No comunicado enviado às redacções, a associação alerta para a questão da “utilização insustentável da biomassa florestal para a produção de energia”, denunciando o facto de as políticas de promoção de energias renováveis “não acautelarem de forma séria” a utilização da floresta. Isto porque, em vez de estarem a contribuir para a redução de gases de efeito estufa, as centrais de biomassa estariam a queimar não só resíduos florestais mas também madeira, “implicando uma maior libertação do CO2 ali armazenado para a atmosfera”, refere Nuno Forner.
A Zero insta as autoridades a “tomar as devidas diligências” para “avaliar o grau de aplicação do pagamento majorado [da electricidade produzida nas centrais] enquadrado no Decreto-Lei 5/2011, e alterações seguintes, suspendendo no imediato o pagamento nas eventuais situações irregulares identificadas”.
Dois longos anos de espera
No documento enviado às redacções, a Zero afirma ter esperado durante “dois longos anos” para ter acesso à informação solicitada ao ICNF. O objectivo da Zero era consultar os planos de acção para uma década, contudo, segundo a associação, “a informação que foi facultada revelou-se incompleta”. Ainda assim, a documentação permitiu que a Zero constatasse que sete das 13 centrais que funcionavam no país há dois anos (hoje já são 15) não tiveram os seus planos de sustentabilidade avaliados.
Os ambientalistas argumentam que os planos disponibilizados pelo ICNF não permitiam avaliar a tipologia da biomassa florestal – ou seja, qual é a matéria que é queimada para produzir electricidade nas centrais? Trata-se de resíduos florestais, como previsto no diploma, ou madeira que poderia ser valorizada na indústria do aglomerado ou mobiliário, por exemplo? Sem respostas, os ambientalistas não conseguiram aferir quão sustentáveis são as unidades de biomassa em Portugal.
“Porque não aplicamos aqui a chamada ‘cascata de resíduos’, que é tão referida na economia circular? As centrais de biomassa deveriam queimar só os verdadeiros resíduos”, diz Nuno Forner. A ideia é enviar para as centrais de biomassa as matérias que já não podem ter outra forma de valorização a não ser a energética. Se a biomassa pode ser útil na indústria madeireira para a fabricação de painéis, por exemplo, então já não é um resíduo – mas sim um recurso.

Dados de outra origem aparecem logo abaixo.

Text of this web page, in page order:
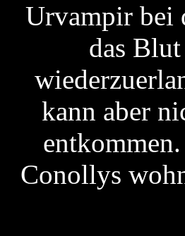
Urvampir bei
das
kann aber
Conollys
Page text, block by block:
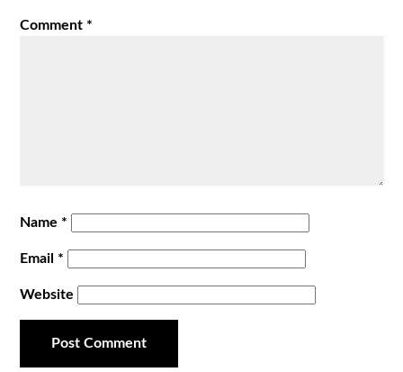
Comment *
Name *
Email *
Website
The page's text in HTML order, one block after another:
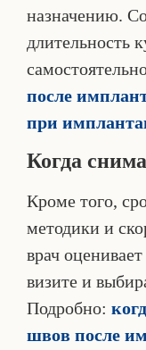
назначению.
длительность
после
при
Когда
Кроме того,
методики и
врач
визите и
Подробно:
швов после
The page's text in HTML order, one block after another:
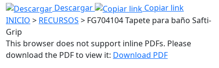
Descargar
Copiar link
INICIO > RECURSOS > FG704104 Tapete para baño Safti-
Grip
This browser does not support inline PDFs. Please
download the PDF to view it: Download PDF
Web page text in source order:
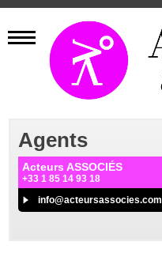
Agents
Acteurs ASSOCIÉS
+33 1 85 14 93 18
info@acteursassocies.com
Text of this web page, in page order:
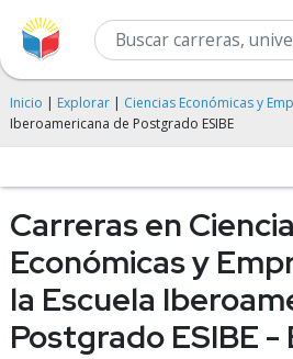
Inicio | Explorar | Ciencias Económicas y
Iberoamericana de Postgrado ESIBE
Carreras en
Económicas y
la Escuela
Postgrado ESIBE -
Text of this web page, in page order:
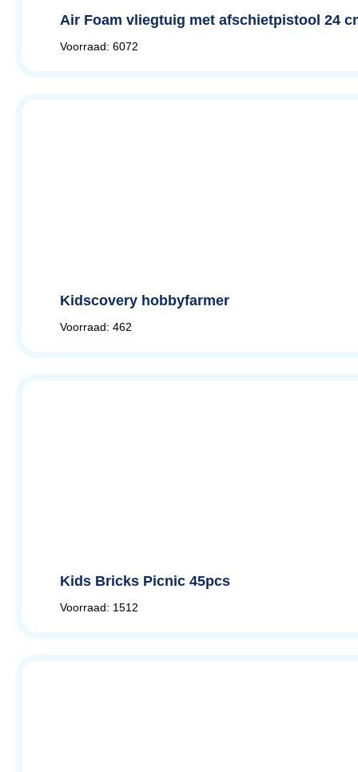
Air Foam vliegtuig met afschietpistool 24
Voorraad: 6072
Kidscovery hobbyfarmer
Voorraad: 462
Kids Bricks Picnic 45pcs
Voorraad: 1512
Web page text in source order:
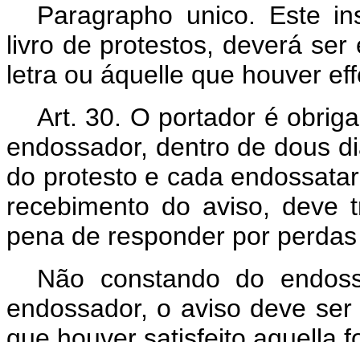
Paragrapho unico. Este
livro de protestos, deverá
letra ou áquelle que houver
Art. 30. O portador é
endossador, dentro de dous
do protesto e cada
recebimento do aviso, deve
pena de responder por
Não constando do
endossador, o aviso deve
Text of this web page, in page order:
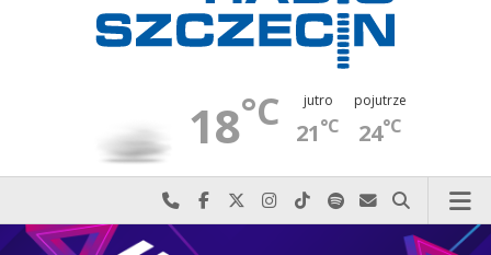
18°C jutro
21°C
pojutrze
24°C
Najlepiej po prostu do nas zadzwoń
Odwiedź nas na Facebook-u
Odwiedź nas na X
Odwiedź nas na Instagram-ie
Odwiedź nas na TikTok-u
Szukaj nas na Spotify
Wyślij do nas
Szukaj
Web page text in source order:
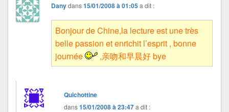
Danydans15/01/2008 à 01:05 a dit :
Bonjour de Chine,la lecture est une très
belle passion et enrichit l’esprit , bonne
journée
,亲吻和早晨好 bye
Quichottine
dans15/01/2008 à 23:47a dit :
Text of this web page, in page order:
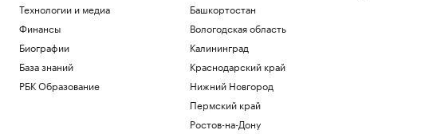
Технологии и медиа
Финансы
Биографии
База знаний
РБК Образование
Башкортостан
Вологодская область
Калининград
Краснодарский край
Нижний Новгород
Пермский край
Ростов-на-Дону
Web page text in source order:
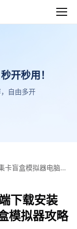
开秒用！
自由多开
卡盲盒模拟器电脑版
器攻略
下载安装
模拟器攻略
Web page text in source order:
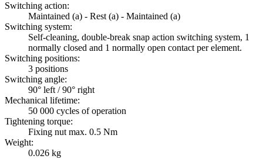
Switching action:
Maintained (a) - Rest (a) - Maintained (a)
Switching system:
Self-cleaning, double-break snap action switching system, 1
normally closed and 1 normally open contact per element.
Switching positions:
3 positions
Switching angle:
90° left / 90° right
Mechanical lifetime:
50 000 cycles of operation
Tightening torque:
Fixing nut max. 0.5 Nm
Weight:
0.026 kg
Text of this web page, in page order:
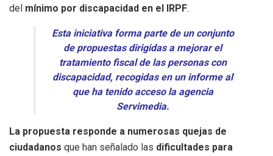
del mínimo por discapacidad en el IRPF.
Esta iniciativa forma parte de un conjunto
de propuestas dirigidas a mejorar el
tratamiento fiscal de las personas con
discapacidad, recogidas en un informe al
que ha tenido acceso la agencia
Servimedia.
La propuesta responde a numerosas quejas de
ciudadanos que han señalado las dificultades para
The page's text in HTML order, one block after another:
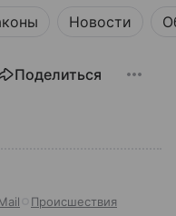
Новости
Поделиться
Происшествия
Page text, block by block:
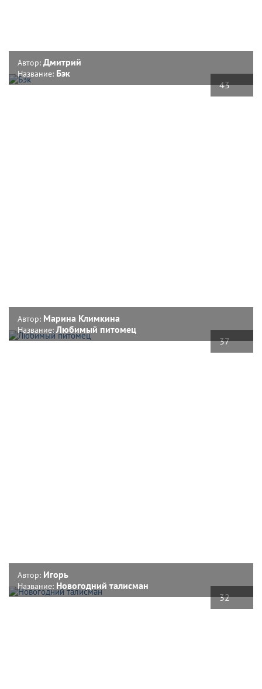
43
Автор: Дмитрий
Название: Бэк
37
Автор: Марина Климкина
Название:Любимый питомец
32
Автор: Игорь
Название: Новогодний талисман
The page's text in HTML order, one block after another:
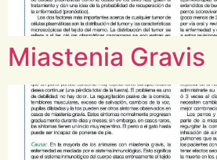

Nuno Forner lamenta que Portugal esteja a “queimar madeira de qualidade”, como a de pinheiro-bravo, uma matéria-prima da qual temos falta. “É um contra-senso”, desabafa o ambientalista.
“Existe um défice estrutural de madeira de pinho em Portugal”, refere uma publicação do Centro Pinus. Em 2018, estimava-se que tal défice representaria “57% do consumo industrial nacional”. Entre as consequências deste cenário está não só a desflorestação e a perda de biodiversidade, mas também impactos sociais e económicos.
O especialista recorda que a ideia que presidia à criação das centrais de biomassa era, precisamente, a de prevenir incêndios florestais “valorizando energeticamente resíduos” que resultavam da limpeza de terrenos. Contudo, refere a nota de imprensa, aquilo que Portugal testemunha hoje é um mecanismo que “permite o perpetuar da queima de madeira de qualidade”.